REQUIRED ACTION: Starting at the line that contains "Gender [128, 107]" and stopping at the line that contains "INU - Innovative", transcribe every line of the material below exactly; pictures stay out.

○ ○ ○ ○ ○

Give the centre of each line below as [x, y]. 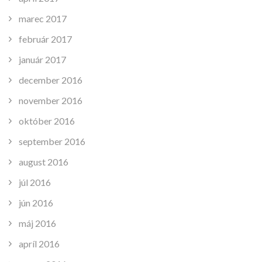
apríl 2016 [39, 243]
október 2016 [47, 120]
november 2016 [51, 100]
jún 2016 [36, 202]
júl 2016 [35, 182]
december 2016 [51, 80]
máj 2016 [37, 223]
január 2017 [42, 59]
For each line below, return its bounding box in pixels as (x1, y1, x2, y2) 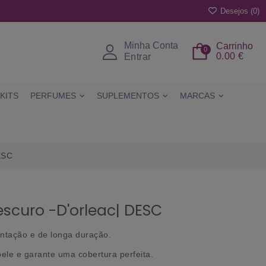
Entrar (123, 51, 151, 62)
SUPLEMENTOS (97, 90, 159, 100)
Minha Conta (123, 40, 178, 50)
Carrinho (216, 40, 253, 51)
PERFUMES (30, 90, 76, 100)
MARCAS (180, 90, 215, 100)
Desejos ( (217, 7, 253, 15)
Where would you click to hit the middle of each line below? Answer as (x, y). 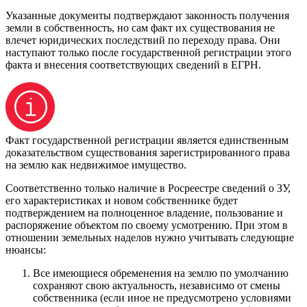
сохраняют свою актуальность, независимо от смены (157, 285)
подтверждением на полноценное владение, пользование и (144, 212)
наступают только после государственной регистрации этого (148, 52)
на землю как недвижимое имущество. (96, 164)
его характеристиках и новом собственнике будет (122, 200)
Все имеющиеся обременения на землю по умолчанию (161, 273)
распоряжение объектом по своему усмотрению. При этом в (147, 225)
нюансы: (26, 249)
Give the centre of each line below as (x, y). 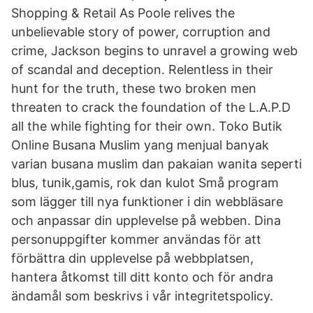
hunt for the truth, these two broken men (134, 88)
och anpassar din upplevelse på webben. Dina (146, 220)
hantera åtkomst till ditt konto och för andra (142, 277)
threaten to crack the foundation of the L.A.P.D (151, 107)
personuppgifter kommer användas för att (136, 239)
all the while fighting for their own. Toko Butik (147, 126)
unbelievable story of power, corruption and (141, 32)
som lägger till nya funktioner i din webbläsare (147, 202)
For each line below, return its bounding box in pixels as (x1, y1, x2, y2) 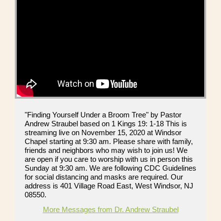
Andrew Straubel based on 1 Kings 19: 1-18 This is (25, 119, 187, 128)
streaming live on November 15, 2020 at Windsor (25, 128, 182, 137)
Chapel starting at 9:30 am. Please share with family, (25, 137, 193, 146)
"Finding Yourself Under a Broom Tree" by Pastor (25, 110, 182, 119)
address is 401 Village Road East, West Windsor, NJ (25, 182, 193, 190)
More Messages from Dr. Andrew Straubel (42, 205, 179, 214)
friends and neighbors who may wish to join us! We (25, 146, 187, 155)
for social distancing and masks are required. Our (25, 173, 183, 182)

○ ○ ○ ○ ○

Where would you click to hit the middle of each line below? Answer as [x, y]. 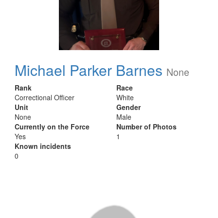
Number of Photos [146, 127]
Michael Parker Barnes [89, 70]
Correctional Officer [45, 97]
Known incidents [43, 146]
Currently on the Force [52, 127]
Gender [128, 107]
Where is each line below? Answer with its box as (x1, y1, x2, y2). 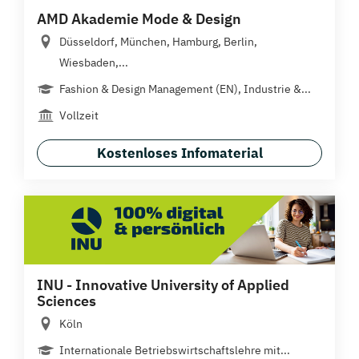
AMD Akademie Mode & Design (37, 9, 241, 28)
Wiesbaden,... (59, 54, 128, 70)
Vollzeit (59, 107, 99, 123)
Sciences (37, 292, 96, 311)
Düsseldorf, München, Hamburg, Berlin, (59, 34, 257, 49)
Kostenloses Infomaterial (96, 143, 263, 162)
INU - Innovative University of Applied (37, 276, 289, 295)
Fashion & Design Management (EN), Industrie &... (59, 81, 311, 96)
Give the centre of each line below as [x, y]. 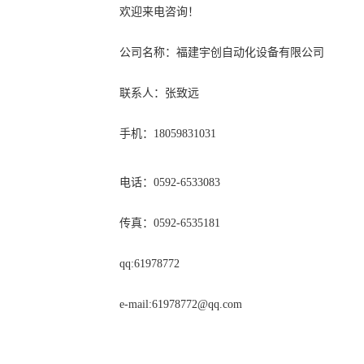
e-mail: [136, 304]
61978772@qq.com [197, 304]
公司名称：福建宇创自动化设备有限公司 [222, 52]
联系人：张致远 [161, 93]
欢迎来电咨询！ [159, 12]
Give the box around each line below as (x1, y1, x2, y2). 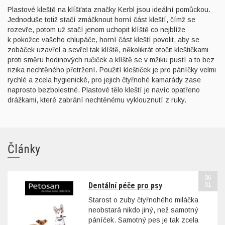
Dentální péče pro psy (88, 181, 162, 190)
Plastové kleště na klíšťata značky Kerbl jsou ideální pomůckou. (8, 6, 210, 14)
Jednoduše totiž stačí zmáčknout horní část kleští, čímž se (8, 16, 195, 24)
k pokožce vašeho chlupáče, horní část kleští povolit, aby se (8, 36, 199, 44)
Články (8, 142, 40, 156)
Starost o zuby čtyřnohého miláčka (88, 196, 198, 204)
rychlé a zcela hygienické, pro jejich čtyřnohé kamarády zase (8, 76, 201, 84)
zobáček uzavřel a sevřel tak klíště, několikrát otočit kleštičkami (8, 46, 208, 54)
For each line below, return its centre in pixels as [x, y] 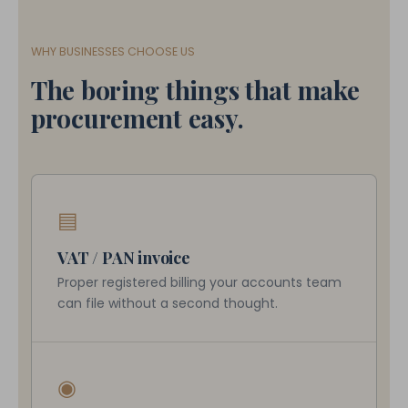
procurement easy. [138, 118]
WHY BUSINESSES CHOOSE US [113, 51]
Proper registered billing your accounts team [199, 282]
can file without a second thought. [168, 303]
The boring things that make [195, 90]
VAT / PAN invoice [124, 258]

○ ○ ○ ○ ○

REPLY TO THE TASK:
Gender [128, 107]
Where is each line below? Answer with its box as (x1, y1, x2, y2). 
AMD Akademie Mode & Design (37, 9, 241, 28)
Wiesbaden,... (59, 54, 128, 70)
Vollzeit (59, 107, 99, 123)
Sciences (37, 292, 96, 311)
Düsseldorf, München, Hamburg, Berlin, (59, 34, 257, 49)
Kostenloses Infomaterial (96, 143, 263, 162)
INU - Innovative University of Applied (37, 276, 289, 295)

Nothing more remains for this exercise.